7 funkcjonariuszy promoskiewskiej milicji czeczeńskiej zginęło, a 11 zostało rannych, gdy w nocy w ich ciężarówkę trafił artyleryjski pocisk. Do incydentu doszło w Szali, 30 km na południowy-wschód od Groznego.
Milicjanci wracali do koszar z miejscowości Duba-jurt, gdzie uczestniczyli w "operacji specjalnej" przeciwko rebeliantom. Według wstępnych ustaleń pocisk spadł na wojskowego Kamaza w samym centrum miasta. W wyniku ostrzału uszkodzone zostały również pobliskie domy.
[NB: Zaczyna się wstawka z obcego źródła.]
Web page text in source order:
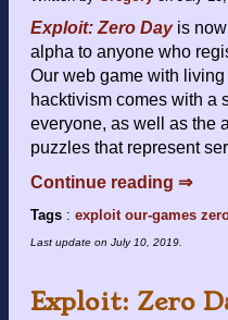
Exploit: Zero Dayis now
alpha to anyone who
Our web game with
hacktivism comes with a
everyone, as well as the
puzzles that represent
Continue reading ⇒
Tags : exploit our-games
Last update on July 10, 2019.
Exploit: Zero
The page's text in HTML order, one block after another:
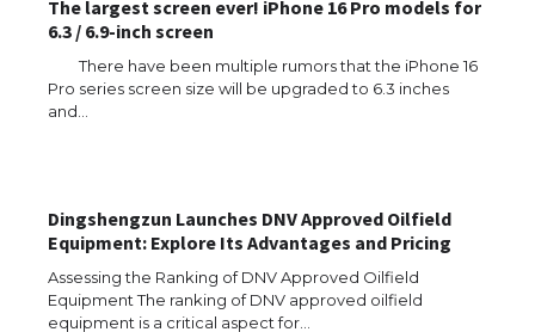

Według agencji ITAR-TASS, powołującej się na szefa lokalnej administracji, pocisk został wystrzelony z rejonu, w którym stacjonuje 70. pułk Ministerstwa Obrony Rosji.
Informacji tej nie potwierdził jednak prokurator Czeczenii. Twierdzi on, że ciężarówka z milicjantami prawdopodobnie najechała na zdalnie odpalaną minę podłożoną przez czeczeńskich bojowników.
Także premier prorosyjskiego rządu Czeczenii Stanisław Iljasow oświadczył, że jest za wcześnie, by mówić o związku żołnierzy sił federalnych z tym wypadkiem.